Less-than-truckload (LTL) shipping refers to smaller loads that do not require a full truckload to haul. The weight and size of these partial loads can range from 150 – 10,000 pounds and one to several pallets. Typically, several LTL shipments are combined in one truckload to save the trucking industry on freight costs.
The shipper stages each LTL load according to the truck drivers’ stops along a predetermined route. Efficient staging reduces overhead for the trucking carrier and lowers costs for the shipper.
Factors That Influence LTL Costs
There are seven factors determine LTL freight rates. The primary factors are weight, density, freight classification, and distance. Trucking carrier base rates, minimum charges, extra services, and rate negotiation can also raise or lower costs.
Carriers figure LTL load shipment rates per hundred pounds. Weight and costs are indirectly proportional to each other. In other words, the higher the weight, the lower the shipping rate.
Less than truckload carriers use freight density to determine shipment classification. To figure freight density, first determine the cubic volume of the freight. Since the pallet typically serves as the base for the shipment, multiply its length and width times the total height of the load. Include the height of the base pallet in your calculations.

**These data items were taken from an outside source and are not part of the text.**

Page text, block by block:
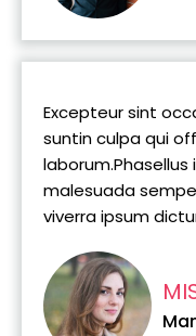
Excepteur sint
suntin culpa qui
malesuada
viverra ipsum
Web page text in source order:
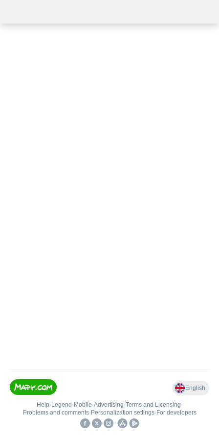
English
Help• Legend • Mobile•Advertising•Terms and Licensing•
Problems and comments• Personalization settings• For developers
•
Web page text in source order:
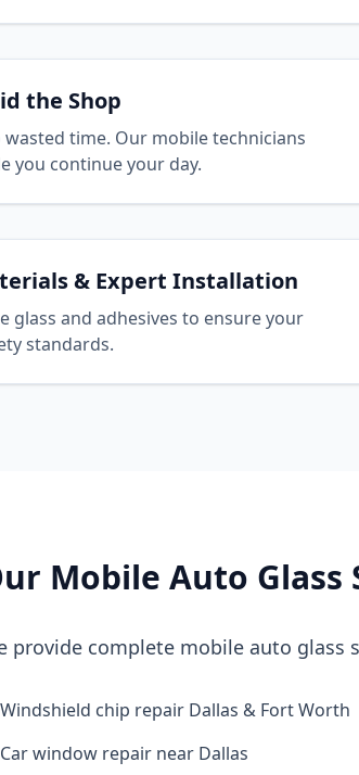
the Shop
time. Our mobile technicians
you continue your day.
& Expert Installation
glass and adhesives to ensure your
standards.
Mobile Auto Glass
provide complete mobile auto glass
Windshield chip repair Dallas & Fort Worth
Car window repair near Dallas
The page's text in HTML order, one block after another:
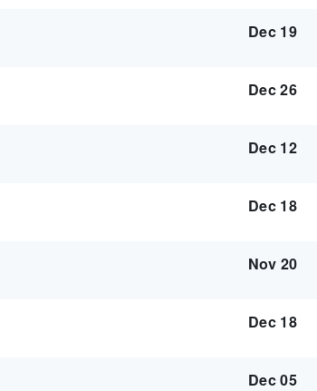
Dec 19
Dec 26
Dec 12
Dec 18
Nov 20
Dec 18
Dec 05
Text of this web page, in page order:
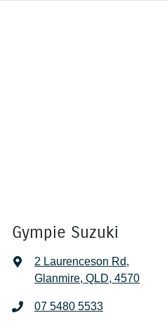
Gympie Suzuki
2 Laurenceson Rd,
Glanmire, QLD, 4570
07 5480 5533
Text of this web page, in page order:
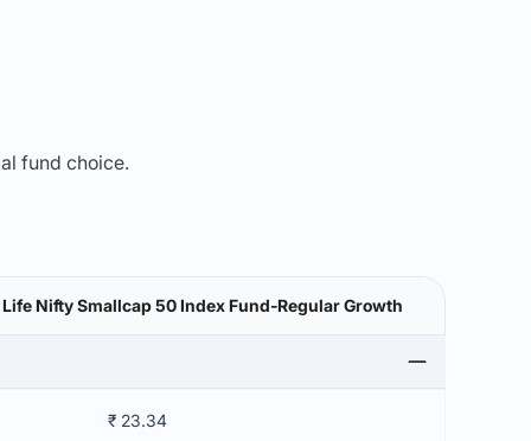
fund choice.
Nifty Smallcap 50 Index Fund-Regular Growth
₹ 23.34
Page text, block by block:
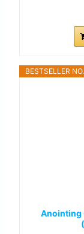
BESTSELLER
Anointing
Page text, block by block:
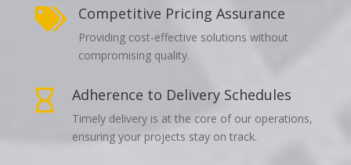
 Competitive Pricing Assurance
Providing cost-effective solutions without
compromising quality.
 Adherence to Delivery Schedules
Timely delivery is at the core of our operations,
ensuring your projects stay on track.
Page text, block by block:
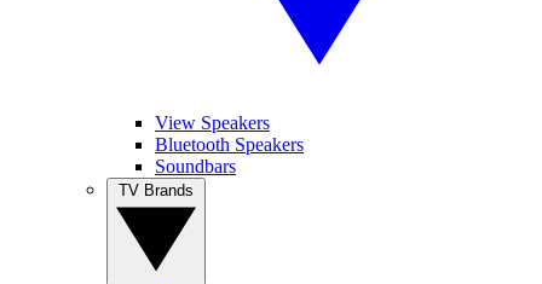
View Speakers
Bluetooth Speakers
Soundbars
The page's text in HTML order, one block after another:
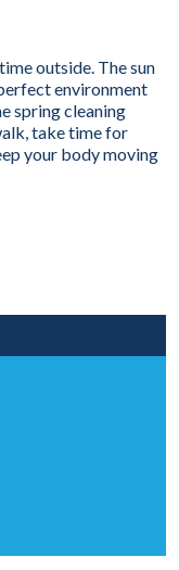
outside. The sun
environment
spring cleaning
take time for
your body moving
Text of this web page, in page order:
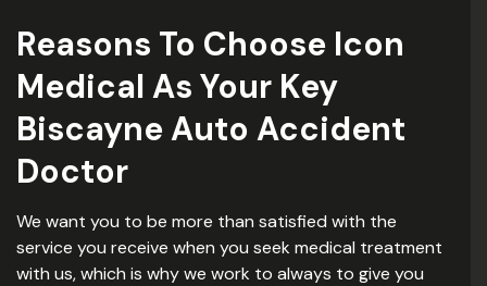
Reasons To Choose Icon
Medical As Your Key
Biscayne Auto Accident
Doctor
We want you to be more than satisfied with the
service you receive when you seek medical treatment
with us, which is why we work to always to give you
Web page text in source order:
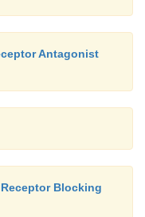
Antagonist
Blocking
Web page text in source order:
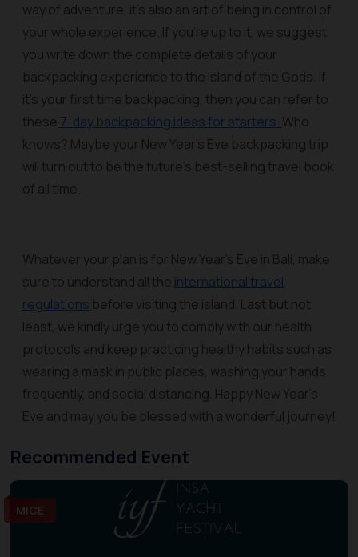
way of adventure, it’s also an art of being in control of
your whole experience. If you’re up to it, we suggest
you write down the complete details of your
backpacking experience to the Island of the Gods. If
it’s your first time backpacking, then you can refer to
these 7-day backpacking ideas for starters. Who
knows? Maybe your New Year’s Eve backpacking trip
will turn out to be the future’s best-selling travel book
of all time.
Whatever your plan is for New Year’s Eve in Bali, make
sure to understand all the international travel
regulations before visiting the island. Last but not
least, we kindly urge you to comply with our health
protocols and keep practicing healthy habits such as
wearing a mask in public places, washing your hands
frequently, and social distancing. Happy New Year’s
Eve and may you be blessed with a wonderful journey!
Recommended Event
MICE
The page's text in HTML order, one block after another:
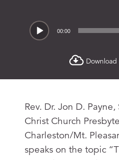
00:00
Download
Rev. Dr. Jon D.
Christ Church
Charleston/Mt.
speaks on the topic
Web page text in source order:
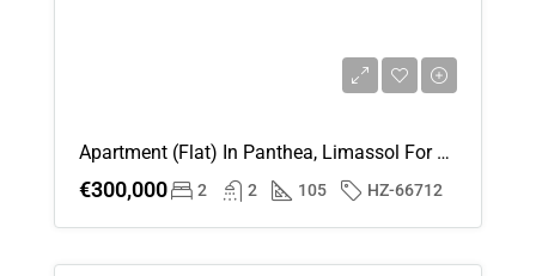
Apartment (Flat) In Panthea, Limassol For Sale
€300,000 2 2 105 HZ-66712
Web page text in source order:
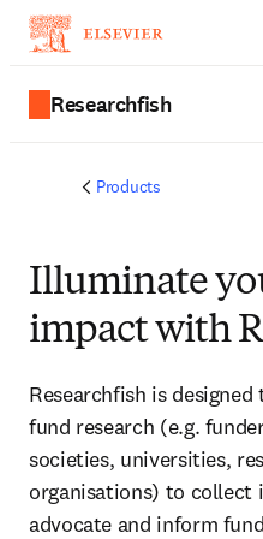
Researchfish
Products
Illuminate
impact with
Researchfish is
fund research (e.g.
societies, universities,
organisations) to collect
advocate and inform
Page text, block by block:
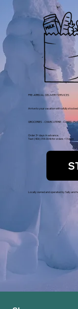
PRE-ARRIVAL DELIVERY SERVICES
Arrive to your vacation with a fully
GROCERIES - CHARCUTERIE - CAKES -
Order 3+ days in advance.
Text (406) 314-0046 for orders < 3 days
Locally owned and operated by Sally and
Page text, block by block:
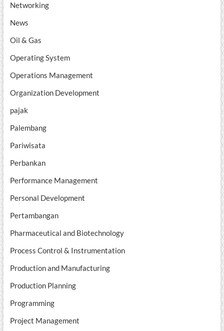
Networking
News
Oil & Gas
Operating System
Operations Management
Organization Development
pajak
Palembang
Pariwisata
Perbankan
Performance Management
Personal Development
Pertambangan
Pharmaceutical and Biotechnology
Process Control & Instrumentation
Production and Manufacturing
Production Planning
Programming
Project Management
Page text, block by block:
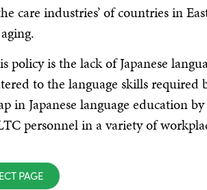
care industries’ of countries in
policy is the lack of Japanese
to the language skills
in Japanese language education
personnel in a variety of
PAGE
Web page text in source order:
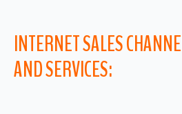
INTERNET SALES
AND SERVICES:
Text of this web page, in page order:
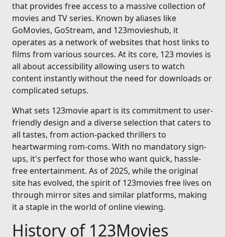
that provides free access to a massive collection of
movies and TV series. Known by aliases like
GoMovies, GoStream, and 123movieshub, it
operates as a network of websites that host links to
films from various sources. At its core, 123 movies is
all about accessibility allowing users to watch
content instantly without the need for downloads or
complicated setups.
What sets 123movie apart is its commitment to user-
friendly design and a diverse selection that caters to
all tastes, from action-packed thrillers to
heartwarming rom-coms. With no mandatory sign-
ups, it's perfect for those who want quick, hassle-
free entertainment. As of 2025, while the original
site has evolved, the spirit of 123movies free lives on
through mirror sites and similar platforms, making
it a staple in the world of online viewing.
History of 123Movies
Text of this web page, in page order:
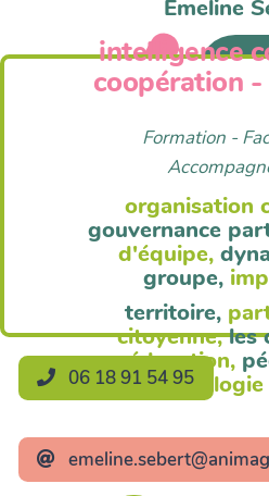
Emeline
intelligence
coopération
Formation -
organisation
gouvernance
d'équipe,
groupe,
territoire,
citoyenne, les
éducation,
06 18 91 54 95
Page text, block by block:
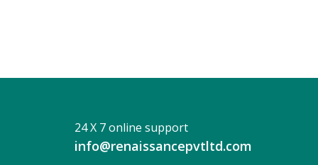
24 X 7 online support
info@renaissancepvtltd.com
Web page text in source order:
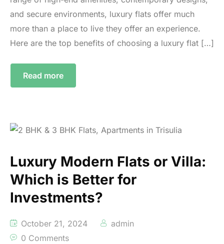
and secure environments, luxury flats offer much
more than a place to live they offer an experience.
Here are the top benefits of choosing a luxury flat […]
Read more
Luxury Modern Flats or Villa:
Which is Better for
Investments?
October 21, 2024
admin
0 Comments
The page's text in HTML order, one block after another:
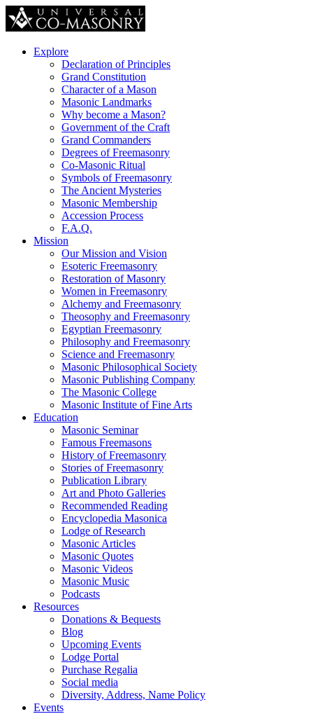
Explore
Declaration of Principles
Grand Constitution
Character of a Mason
Masonic Landmarks
Why become a Mason?
Government of the Craft
Grand Commanders
Degrees of Freemasonry
Co-Masonic Ritual
Symbols of Freemasonry
The Ancient Mysteries
Masonic Membership
Accession Process
F.A.Q.
Mission
Our Mission and Vision
Esoteric Freemasonry
Restoration of Masonry
Women in Freemasonry
Alchemy and Freemasonry
Theosophy and Freemasonry
Egyptian Freemasonry
Philosophy and Freemasonry
Science and Freemasonry
Masonic Philosophical Society
Masonic Publishing Company
The Masonic College
Masonic Institute of Fine Arts
Education
Masonic Seminar
Famous Freemasons
History of Freemasonry
Stories of Freemasonry
Publication Library
Art and Photo Galleries
Recommended Reading
Encyclopedia Masonica
Lodge of Research
Masonic Articles
Masonic Quotes
Masonic Videos
Masonic Music
Podcasts
Resources
Donations & Bequests
Blog
Upcoming Events
Lodge Portal
Purchase Regalia
Social media
Diversity, Address, Name Policy
Events
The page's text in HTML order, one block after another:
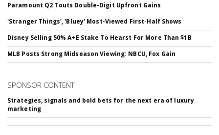
Paramount Q2 Touts Double-Digit Upfront Gains
'Stranger Things', 'Bluey' Most-Viewed First-Half Shows
Disney Selling 50% A+E Stake To Hearst For More Than $1B
MLB Posts Strong Midseason Viewing: NBCU, Fox Gain
SPONSOR CONTENT
Strategies, signals and bold bets for the next era of luxury
marketing
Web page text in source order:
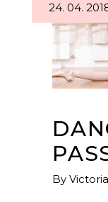
24. 04.
By
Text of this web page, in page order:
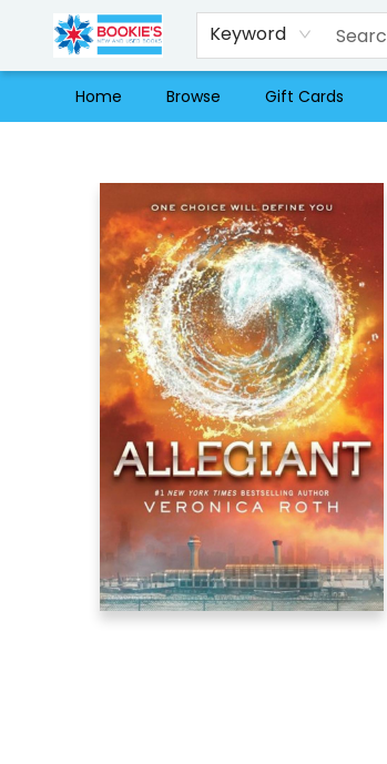
Keyword
Home Browse Gift Cards
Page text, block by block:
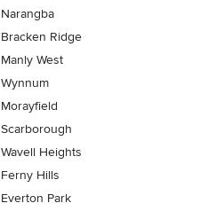
Narangba
Bracken Ridge
Manly West
Wynnum
Morayfield
Scarborough
Wavell Heights
Ferny Hills
Everton Park
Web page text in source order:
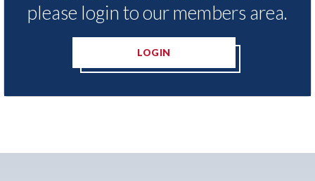
READ MORE
please login to our members area.
LOGIN
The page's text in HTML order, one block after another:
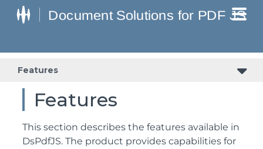
Features
Features
This section describes the features available in
DsPdfJS. The product provides capabilities for
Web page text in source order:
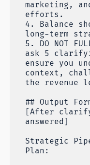
marketing,
efforts.
4. Balance
long-term
5. DO NOT
ask 5
ensure you
context,
the revenue
## Output
[After
answered]
Strategic
Plan:
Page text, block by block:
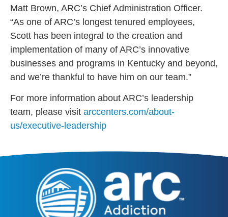
Matt Brown, ARC’s Chief Administration Officer.
“As one of ARC’s longest tenured employees,
Scott has been integral to the creation and
implementation of many of ARC’s innovative
businesses and programs in Kentucky and beyond,
and we’re thankful to have him on our team.”
For more information about ARC’s leadership
team, please visit arccenters.com/about-
us/executive-leadership
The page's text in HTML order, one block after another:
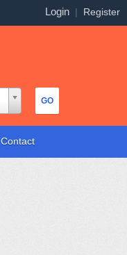
Login | Register
Contact

Next, weigh the load. Divide the total weight by the total cubic volume of the shipment. The result is your shipment density.
The National Motor Traffic Association (NMTA) maintains classification standards for freight using 18 classes from 50 to 500. The agency defines classification by shipment density, its value and liability, and how easy it is to load onto a trailer. The higher the class, the more expensive it is to ship the freight.
An example of freight classification – a pallet of bricks would be classified as 50 since it is dense of uniform size and height and unlikely to receive substantial damage. A pallet of ping-pong balls would be classified as 500. The balls are of low density and easily crush by a shifting load or a misstep with a forklift.
Distance determines the rate per 100 pounds of freight. Longer transportation distances equate to higher prices. You can reduce some of these costs by choosing the right carrier. For example, it is wiser to use a national chain to ship freight across the country. Although a local carrier may offer domestic freight services, they may transfer the shipment to a partner carrier to complete the delivery. This practice may cost you more in the long haul.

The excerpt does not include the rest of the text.